SLIDES: list[Path] = list(  # Change to list of your slides
    Path("/mnt/data/Projects/FNBrno/2k_prostates_2024_tiff_packed/").glob("*.tiff")
)[:10]


semaphore = asyncio.Semaphore(REQUEST_LIMIT)


async def put_request(
    session: ClientSession, url: str, data: dict[str, Any]
) -> tuple[int, str]:
    timeout = ClientTimeout(total=REQUEST_TIMEOUT)

    try:
        async with semaphore, session.put(url, json=data, timeout=timeout) as response:
            text = await response.text()

            return response.status, text
    except TimeoutError:
        print(
            f"Failed to process {data['wsi_path']}:\n\tTimeout after {REQUEST_TIMEOUT} seconds\n"
        )

        return -1, "Timeout"


async def repeatable_put_request(
    session: ClientSession, url: str, data: dict[str, Any], num_repeats: int
) -> None:
    for attempt in range(1, num_repeats + 1):
        status, text = await put_request(session, url, data)

        if status == -1 and text == "Timeout":
            return

        if status == 500 and text == "Internal Server Error":
            att_count = f"attempt {attempt}/{MAX_REQUEST_RETRY_ATTEMPTS}"
            print(
                f"Unexpected status 500 received for {data['wsi_path']} ({att_count}):\n\tResponse: {text}\n"
            )
            await asyncio.sleep(BACKOFF_BASE**attempt)

            continue

        print(
            f"Processed {data['wsi_path']}:\n\tStatus: {status} \n\tResponse: {text}\n"
        )

        return

    print(f"Failed to process {data['wsi_path']}:\n\tAll retry attempts failed\n")
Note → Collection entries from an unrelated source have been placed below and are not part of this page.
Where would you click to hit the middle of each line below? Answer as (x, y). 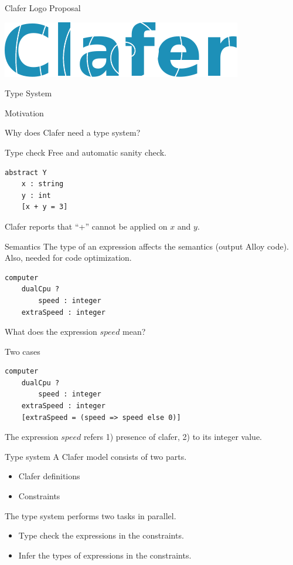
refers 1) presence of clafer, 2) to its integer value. (173, 437)
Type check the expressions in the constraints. (101, 535)
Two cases (23, 351)
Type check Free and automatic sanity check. (86, 152)
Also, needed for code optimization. (68, 258)
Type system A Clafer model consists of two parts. (96, 456)
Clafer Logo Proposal (43, 8)
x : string (42, 184)
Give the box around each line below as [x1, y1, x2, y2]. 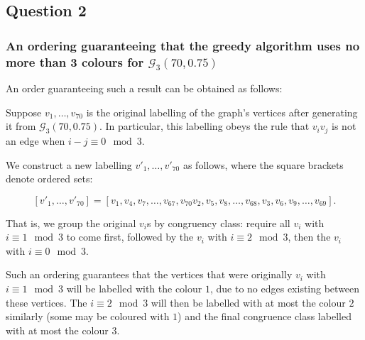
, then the [288, 229, 331, 244]
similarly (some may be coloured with [6, 309, 170, 324]
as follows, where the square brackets [182, 157, 344, 172]
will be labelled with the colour [66, 281, 202, 296]
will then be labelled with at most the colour [151, 295, 346, 309]
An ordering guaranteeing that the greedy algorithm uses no [6, 36, 360, 54]
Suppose [6, 104, 42, 119]
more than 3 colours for [6, 53, 144, 70]
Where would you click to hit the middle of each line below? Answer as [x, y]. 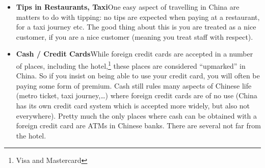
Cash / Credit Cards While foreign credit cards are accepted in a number [135, 54]
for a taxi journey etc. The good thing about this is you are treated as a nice [136, 27]
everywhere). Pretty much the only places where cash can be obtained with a [136, 115]
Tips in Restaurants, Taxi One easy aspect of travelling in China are [128, 7]
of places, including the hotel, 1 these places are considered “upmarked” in [131, 65]
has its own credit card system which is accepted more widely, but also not [133, 105]
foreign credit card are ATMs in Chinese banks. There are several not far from [138, 125]
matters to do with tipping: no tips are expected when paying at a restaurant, [138, 17]
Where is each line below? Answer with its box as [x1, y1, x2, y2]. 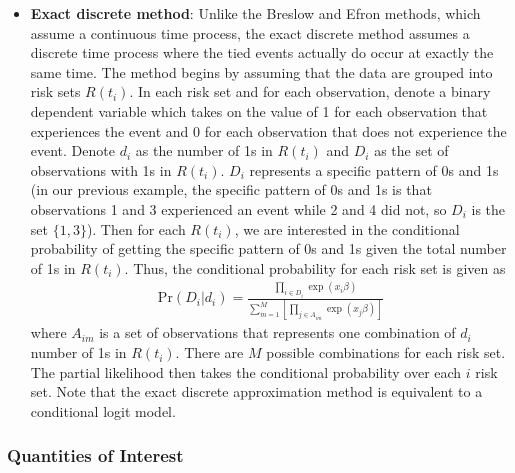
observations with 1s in [30, 159, 172, 180]
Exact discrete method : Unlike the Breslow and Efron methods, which [30, 3, 481, 23]
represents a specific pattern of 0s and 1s [249, 159, 499, 180]
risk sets [30, 81, 81, 102]
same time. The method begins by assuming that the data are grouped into [30, 61, 493, 82]
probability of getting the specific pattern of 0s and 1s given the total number [30, 238, 507, 259]
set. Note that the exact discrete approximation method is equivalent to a [30, 381, 483, 402]
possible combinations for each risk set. [266, 342, 506, 363]
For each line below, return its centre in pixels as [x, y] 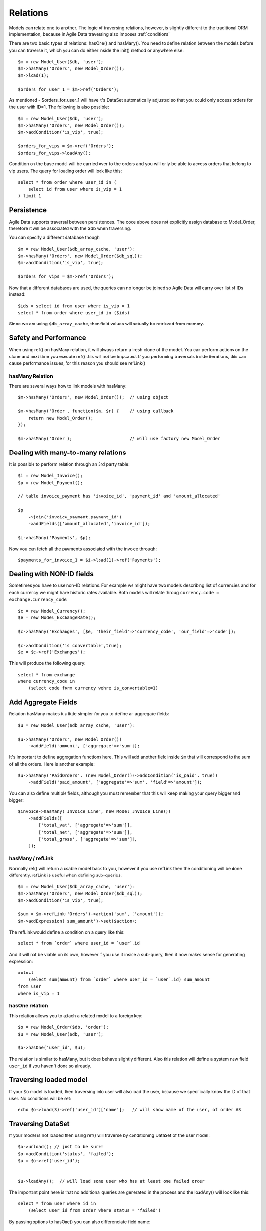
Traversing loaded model [48, 1080]
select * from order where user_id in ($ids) [74, 312]
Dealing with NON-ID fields [51, 574]
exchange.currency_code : [38, 599]
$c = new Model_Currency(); [52, 611]
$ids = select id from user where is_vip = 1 [74, 306]
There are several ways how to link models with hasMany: [68, 386]
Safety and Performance [48, 338]
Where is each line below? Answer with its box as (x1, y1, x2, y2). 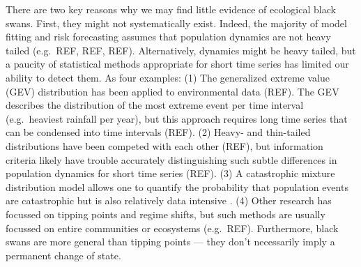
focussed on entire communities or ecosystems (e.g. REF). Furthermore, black (6, 220, 339, 235)
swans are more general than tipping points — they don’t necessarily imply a (6, 234, 335, 249)
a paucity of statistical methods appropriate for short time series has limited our (6, 56, 349, 71)
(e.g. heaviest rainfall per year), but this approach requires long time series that (6, 111, 348, 125)
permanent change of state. (6, 247, 121, 262)
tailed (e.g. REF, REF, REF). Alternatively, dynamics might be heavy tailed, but (6, 43, 356, 57)
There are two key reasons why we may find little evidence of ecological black (6, 2, 336, 16)
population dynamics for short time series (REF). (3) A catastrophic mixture (6, 166, 335, 181)
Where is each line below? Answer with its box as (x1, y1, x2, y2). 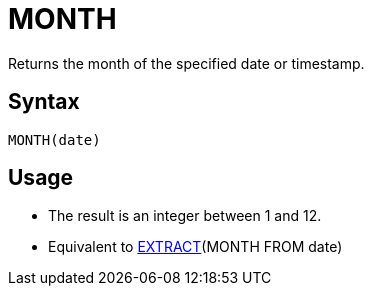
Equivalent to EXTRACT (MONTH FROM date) (48, 238, 343, 256)
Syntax (8, 89, 80, 115)
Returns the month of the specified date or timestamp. (8, 54, 365, 72)
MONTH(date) (8, 131, 101, 148)
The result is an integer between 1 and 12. (48, 207, 322, 225)
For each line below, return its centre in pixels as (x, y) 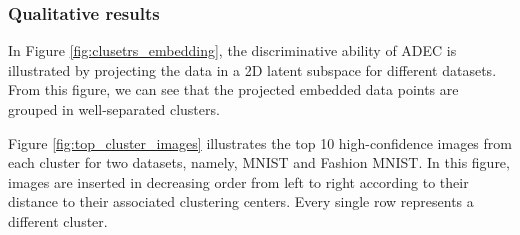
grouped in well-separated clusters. (114, 109)
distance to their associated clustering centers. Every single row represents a (241, 201)
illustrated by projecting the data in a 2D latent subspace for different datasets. (252, 69)
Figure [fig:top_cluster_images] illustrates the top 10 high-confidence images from (260, 142)
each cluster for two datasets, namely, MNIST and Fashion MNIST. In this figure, (259, 162)
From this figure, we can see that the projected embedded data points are (233, 89)
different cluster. (58, 220)
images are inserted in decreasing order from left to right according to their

async def generate_report(
    session: ClientSession, slides: list[Path], output_dir: str, save_location: str
) -> None:
    url = URL + "report"

    data = {
        "backgrounds": [str(slide.resolve()) for slide in slides],
        "mask_dir": output_dir,
        "save_location": save_location,
        "compute_metrics": True,
    }

    async with semaphore, session.put(url, json=data) as response:
        result = await response.text()

        print(
            f"Report generation:\n\tStatus: {response.status} \n\tResponse: {result}\n"
        )


async def main() -> None:
    async with ClientSession() as session:
        tasks = [
            repeatable_put_request(
                session=session,
                url=URL,
                data={
                    "wsi_path": str(slide.resolve()),
                    "output_path": OUTPUT_DIR,
                    "mask_level": 3,
                    "sample_level": 1,
                    "check_residual": True,
                    "check_folding": True,
                    "check_focus": True,
                    "wb_correction": True,
                },
                num_repeats=MAX_REQUEST_RETRY_ATTEMPTS,
            )
            for slide in SLIDES
        ]

        # Processing of the slides
        await asyncio.gather(*tasks)

        # Report generation
        await generate_report(
            session=session,
            slides=SLIDES,
            output_dir=OUTPUT_DIR,
            save_location=REPORT_SAVE_PATH,
        )


if __name__ == "__main__":
    asyncio.run(main())

Info

Please keep the REQUEST_LIMIT at 4 or fewer to ensure that multiple users can submit requests concurrently without overwhelming the service.

Tip

The REQUEST_TIMEOUT constant can be set to None to completly disable the timeout. However, this is not recommeded, as it may occasionally result in requests that are stuck forever. If your data require longer processing time, we recommend increasing the timeout.